I move so my face is right in front of his, taking his face in my hands. 

"I think  we're okay, I think this is real." I rest my forehead against his. He moves and kisses my lips softly, my heart races, as always. 

"Every second spent away from you was the most painful of my life, it tore me apart to watch that happen to you" he says as we pull away.

"I'm sorry you had to see that"

"Why are you apologising? It's my fault, I'm sorry" 

"Spencer, stop it, you can't blame yourself. I don't blame you. The only person to blame is that monster and whoever enabled him"

"But I should be there to protect you"

"I'm with you now that's what matters" I remind him, kissing him again. 

"I love you, I love you so much." he whispers fiercely, his eyes welling up. I feel my bottom lip begin to tremble as I think about that the fact I'm here, I'm safe.  In Spencer's arms, I am home.

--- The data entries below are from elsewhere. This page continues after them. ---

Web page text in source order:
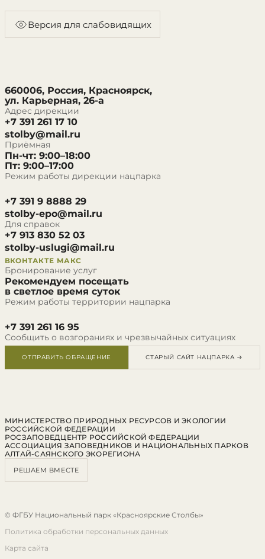
Версия для слабовидящих
660006, Россия, Красноярск,
ул. Карьерная, 26-а
Адрес дирекции
+7 391 261 17 10
stolby@mail.ru
Приёмная
Пн-чт: 9:00–18:00
Пт: 9:00–17:00
Режим работы дирекции нацпарка
+7 391 9 8888 29
stolby-epo@mail.ru
Для справок
+7 913 830 52 03
stolby-uslugi@mail.ru
ВКОНТАКТЕ МАКС
Бронирование услуг
Рекомендуем посещать
в светлое время суток
Режим работы территории нацпарка
+7 391 261 16 95
Сообщить о возгораниях и чрезвычайных ситуациях
ОТПРАВИТЬ ОБРАЩЕНИЕ СТАРЫЙ САЙТ НАЦПАРКА →
МИНИСТЕРСТВО ПРИРОДНЫХ РЕСУРСОВ И ЭКОЛОГИИ
РОССИЙСКОЙ ФЕДЕРАЦИИ
РОСЗАПОВЕДЦЕНТР РОССИЙСКОЙ ФЕДЕРАЦИИ
АССОЦИАЦИЯ ЗАПОВЕДНИКОВ И НАЦИОНАЛЬНЫХ ПАРКОВ
АЛТАЙ-САЯНСКОГО ЭКОРЕГИОНА
РЕШАЕМ ВМЕСТЕ
© ФГБУ Национальный парк «Красноярские Столбы»
Политика обработки персональных данных
Карта сайта
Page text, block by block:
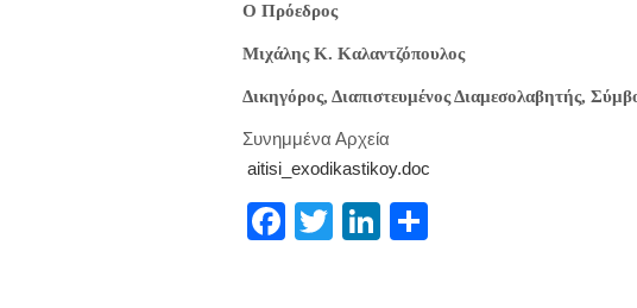
Ο Πρόεδρος
Μιχάλης Κ. Καλαντζόπουλος
Δικηγόρος, Διαπιστευμένος Διαμεσολαβητής,
Συνημμένα Αρχεία
aitisi_exodikastikoy.doc
Facebook
TwitterLinkedIn
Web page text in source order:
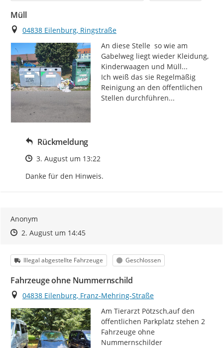
Müll
Ort
04838 Eilenburg, Ringstraße
An diese Stelle  so wie am
Gabelweg liegt wieder Kleidung,
Kinderwaagen und Müll...
Ich weiß das sie Regelmäßig
Reinigung an den öffentlichen
Stellen durchführen...
Rückmeldung
Zeitpunkt des Erstellens
3. August um 13:22
Danke für den Hinweis.
Anonym
Zeitpunkt des Erstellens
Zeitpunkt des Erstellens
2. August um 14:45Zur Äußerung
Kategorie
Illegal abgestellte Fahrzeuge Status
Geschlossen
Fahrzeuge ohne Nummernschild
Ort
04838 Eilenburg, Franz-Mehring-Straße
Am Tierarzt Pötzsch,auf den
öffentlichen Parkplatz stehen 2
Fahrzeuge ohne
Nummernschilder
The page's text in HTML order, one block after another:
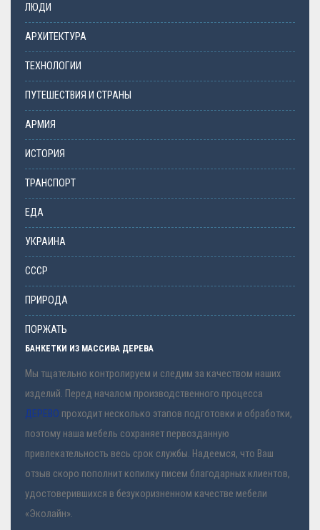
ЛЮДИ
АРХИТЕКТУРА
ТЕХНОЛОГИИ
ПУТЕШЕСТВИЯ И СТРАНЫ
АРМИЯ
ИСТОРИЯ
ТРАНСПОРТ
ЕДА
УКРАИНА
СССР
ПРИРОДА
ПОРЖАТЬ
БАНКЕТКИ ИЗ МАССИВА ДЕРЕВА
Мы тщательно контролируем и следим за качеством наших
изделий. Перед началом производственного процесса
ДЕРЕВО проходит несколько этапов подготовки и обработки,
поэтому наша мебель сохраняет первозданную
привлекательность весь срок службы. Надеемся, что Ваш
отзыв скоро пополнит копилку писем благодарных клиентов,
удостоверившихся в безукоризненном качестве мебели
«Эколайн».
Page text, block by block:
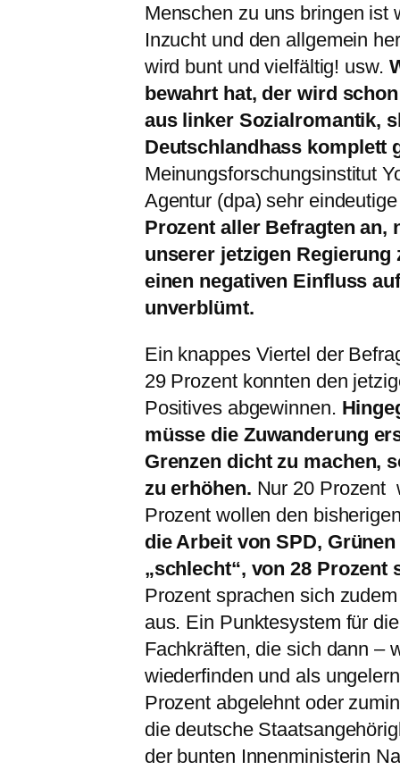
Menschen zu uns bringen ist
Inzucht und den allgemein
wird bunt und vielfältig! usw.
bewahrt hat, der wird
aus linker Sozialromantik,
Deutschlandhass komplett
Meinungsforschungsinstitut
Agentur (dpa) sehr
Prozent aller Befragten
unserer jetzigen
einen negativen Einfluss
unverblümt.
Ein knappes Viertel der
29 Prozent konnten den
Positives abgewinnen.
müsse die Zuwanderung
Grenzen dicht zu machen,
zu erhöhen. Nur 20 Prozent
Prozent wollen den
die Arbeit von SPD,
„schlecht“, von 28 Prozent
Prozent sprachen sich
aus. Ein Punktesystem für
Fachkräften, die sich dann –
wiederfinden und als
Prozent abgelehnt oder
die deutsche
der bunten Innenministerin
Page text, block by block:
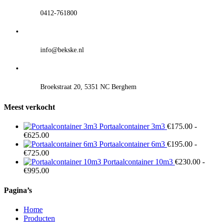
0412-761800
info@bekske.nl
Broekstraat 20, 5351 NC Berghem
Meest verkocht
Portaalcontainer 3m3 €175.00 -
€625.00Prijsklasse:
€175.00
tot
€625.00
Portaalcontainer 6m3 €195.00 -
€725.00Prijsklasse:
€195.00
tot
Portaalcontainer 10m3 €230.00 -
€995.00Prijsklasse:
Pagina’s
Home
Producten
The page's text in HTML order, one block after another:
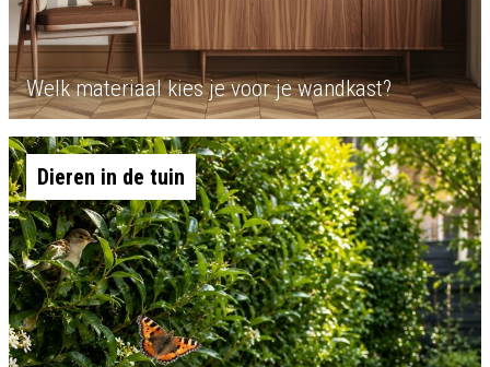
Welk materiaal kies je voor je wandkast?
Dieren in de tuin

"I love you too," The words burst from me as a sob shakes me chest, Spencer holds me closer. 

"What you've been through, what you were forced to do-" he starts but I interrupt.

"I don't want to talk about it right now, can I just enjoy being with you and not thinking because I know soon I'll have to think about it non-stop and for now I just need to think about you, okay?"

He nods and looks at me.

"Of course, Angel. I'm here, you're safe."

We stare at each other for another second before we both sob again. We hold each other and cry until we both are too tired to do anything but sleep.